For a more well-centric view of data completeness, we can build a custom coverage plot using matplotlib. This approach creates a fill-based visualisation where each curve is represented as a colored bar, with gaps showing where data is missing.

The first step is to convert the data values to a binary representation: a number when data exists, and a lower number when it is missing:

data_nan = data.copy()

for num, col in enumerate(data_nan.columns[2:]):
    data_nan[col] = data_nan[col].notnull() * (num + 1)
    data_nan[col].replace(0, num, inplace=True)

We then group by well and use fill_betweenx() to create the coverage bars:

grouped = data_nan.groupby('WELL')

labels = ['CALI', 'BS', 'GR', 'NEU', 'DEN', 'PEF',
          'RDEP', 'RMED', 'AC', 'ACS']

fig, axs = plt.subplots(1, 3, figsize=(20,10))

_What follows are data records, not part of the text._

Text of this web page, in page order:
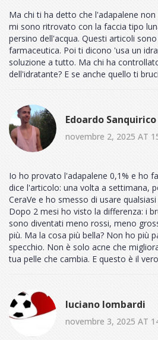
Ma chi ti ha detto che l'adapalene
mi sono ritrovato con la faccia tipo
persino dell'acqua. Questi articoli
farmaceutica. Poi ti dicono 'usa un
soluzione a tutto. Ma chi ha
dell'idratante? E se anche quello ti
Edoardo Sanquirico
novembre 2, 2025 AT
Io ho provato l'adapalene 0,1% e ho
dice l'articolo: una volta a settimana,
CeraVe e ho smesso di usare
Dopo 2 mesi ho visto la differenza: i
sono diventati meno rossi, meno
più. Ma la cosa più bella? Non ho più
specchio. Non è solo acne che
tua pelle che cambia. E questo è il
luciano lombardi
novembre 3, 2025 AT
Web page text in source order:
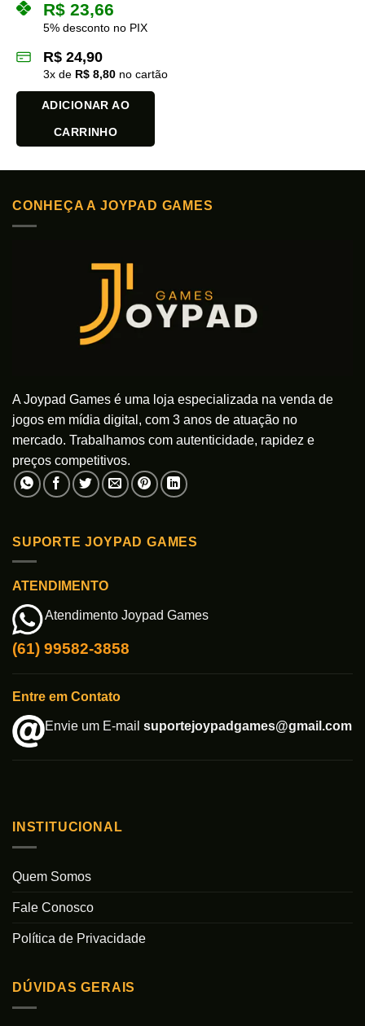
R$ 23,66
5% desconto no PIX
R$ 24,90
3x de R$ 8,80 no cartão
ADICIONAR AO
CARRINHO
CONHEÇA A JOYPAD GAMES
A Joypad Games é uma loja especializada na venda de
jogos em mídia digital, com 3 anos de atuação no
mercado. Trabalhamos com autenticidade, rapidez e
preços competitivos.
SUPORTE JOYPAD GAMES
ATENDIMENTO
Atendimento Joypad Games
(61) 99582-3858
Entre em Contato
Envie um E-mail suportejoypadgames@gmail.com
INSTITUCIONAL
Quem Somos
Fale Conosco
Política de Privacidade
DÚVIDAS GERAIS
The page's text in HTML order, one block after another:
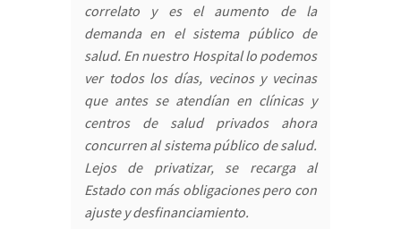
correlato y es el aumento de la
demanda en el sistema público de
salud. En nuestro Hospital lo podemos
ver todos los días, vecinos y vecinas
que antes se atendían en clínicas y
centros de salud privados ahora
concurren al sistema público de salud.
Lejos de privatizar, se recarga al
Estado con más obligaciones pero con
ajuste y desfinanciamiento.

for (name, df), ax in zip(grouped, axs.flat):
    ax.set_xlim(0, 9)
    ax.set_ylim(5000, 0)

    ax.fill_betweenx(df.DEPTH, 0, df.CALI, facecolor='grey')
    ax.fill_betweenx(df.DEPTH, 1, df.BS, facecolor='lightgrey')
    ax.fill_betweenx(df.DEPTH, 2, df.GR, facecolor='mediumseagreen')
    ax.fill_betweenx(df.DEPTH, 3, df.NEU, facecolor='lightblue')
    ax.fill_betweenx(df.DEPTH, 4, df.DEN, facecolor='lightcoral')
    ax.fill_betweenx(df.DEPTH, 5, df.PEF, facecolor='violet')
    ax.fill_betweenx(df.DEPTH, 6, df.RDEP, facecolor='darksalmon')
    ax.fill_betweenx(df.DEPTH, 7, df.RMED, facecolor='wheat')
    ax.fill_betweenx(df.DEPTH, 8, df.AC, facecolor='thistle')
    ax.fill_betweenx(df.DEPTH, 9, df.ACS, facecolor='tan')

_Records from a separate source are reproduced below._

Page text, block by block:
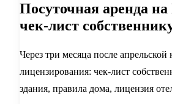
Посуточная аренда на
чек-лист
Через три месяца после апрельской
лицензирования: чек-лист
здания, правила дома, лицензия
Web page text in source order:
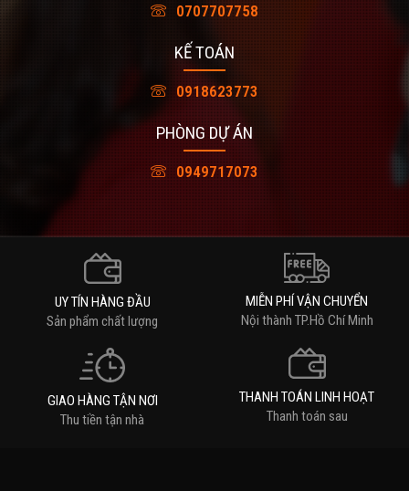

    ax.grid(axis='x', alpha=0.5, color='black')
    ax.set_ylabel('DEPTH (m)', fontsize=14, fontweight='bold')
    ax.set_xticks([0.5, 1.5, 2.5, 3.5, 4.5, 5.5, 6.5, 7.5, 8.5, 9.5],
                  minor=True)
    ax.set_xticklabels(labels, rotation='vertical', minor=True,
                       verticalalignment='bottom')
    ax.set_xticklabels('', minor=False)
    ax.set_title(name, fontsize=16, fontweight='bold')

plt.tight_layout()
plt.subplots_adjust(hspace=0.15, wspace=0.25)

Data coverage plot showing where data exists and where it is missing for three wells

This type of plot gives an immediate visual summary of data availability per well. Gaps in the colored bars indicate missing data, and we can quickly determine which wells and curves are suitable for further analysis.

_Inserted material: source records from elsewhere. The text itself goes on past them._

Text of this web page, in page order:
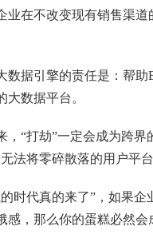
业在不改变现有销售渠
数据引擎的责任是：帮
大数据平台。
，“打劫”一定会成为跨
法将零碎散落的用户平
时代真的来了”，如果
感，那么你的蛋糕必然会
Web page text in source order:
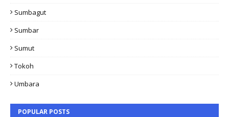
Sumbagut
Sumbar
Sumut
Tokoh
Umbara
POPULAR POSTS
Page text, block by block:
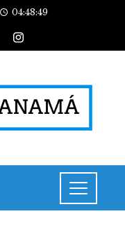
04:48:50
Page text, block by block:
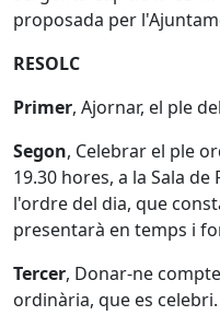
proposada per
RESOLC
Primer, Ajornar, el ple
Segon, Celebrar el ple
19.30 hores, a la Sala
l'ordre del dia, que
presentarà en temps i
Tercer, Donar-ne
ordinària, que es celebri.
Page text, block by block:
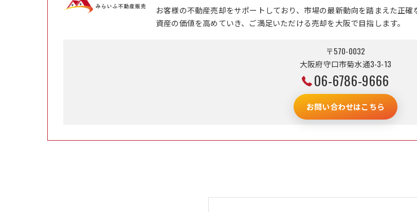
お客様の不動産売却をサポートしており、市場の最新動向を踏まえた正
資産の価値を高めていき、ご満足いただける売却を大阪で目指します。
〒570-0032
大阪府守口市菊水通3-3-13
06-6786-9666
お問い合わせはこちら
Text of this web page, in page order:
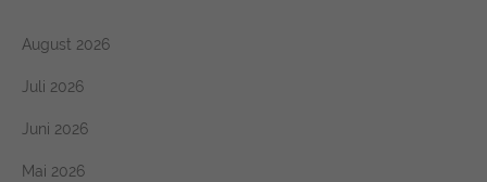
August 2026
Juli 2026
Juni 2026
Mai 2026

5.2 Identifying Bad Hole Data

Borehole deterioration can significantly affect the quality of logging measurements. By comparing the caliper (CALI) with the bitsize (BS), we can create a difference caliper that highlights where the borehole has enlarged:

data['DIF_CAL'] = data['CALI'] - data['BS']

We can then color our density-neutron crossplots by this difference caliper to identify which data points may be affected by bad hole conditions:

grouped = data.groupby('WELL')

fig, axs = plt.subplots(nrows, 3, figsize=(20,20))
for (name, df), ax in zip(grouped, axs.flat):
    df.plot(kind='scatter', x='NPHI', y='RHOB', ax=ax,
            c='DIF_CAL', cmap='jet', vmin=-1, vmax=10)
    ax.set_xlim(-0.15, 1)
    ax.set_ylim(3, 1)
    ax.set_title(name)
plt.tight_layout()

Density-neutron crossplots colored by differential caliper to identify bad hole data

Data points with warm colors (high differential caliper) indicate borehole enlargement, which can cause density and neutron measurements to read incorrectly. Identifying these affected intervals early helps ensure that only reliable data is carried forward into interpretation or machine learning workflows.

The same approach can be applied by grouping by lithology instead of well, to check whether certain lithologies are more affected by borehole conditions:

Density-neutron crossplots by lithology colored by differential caliper

Understanding where badhole conditions exist and which lithologies are affected is important when training machine learning models, as poor quality data in the training set can lead to incorrect predictions.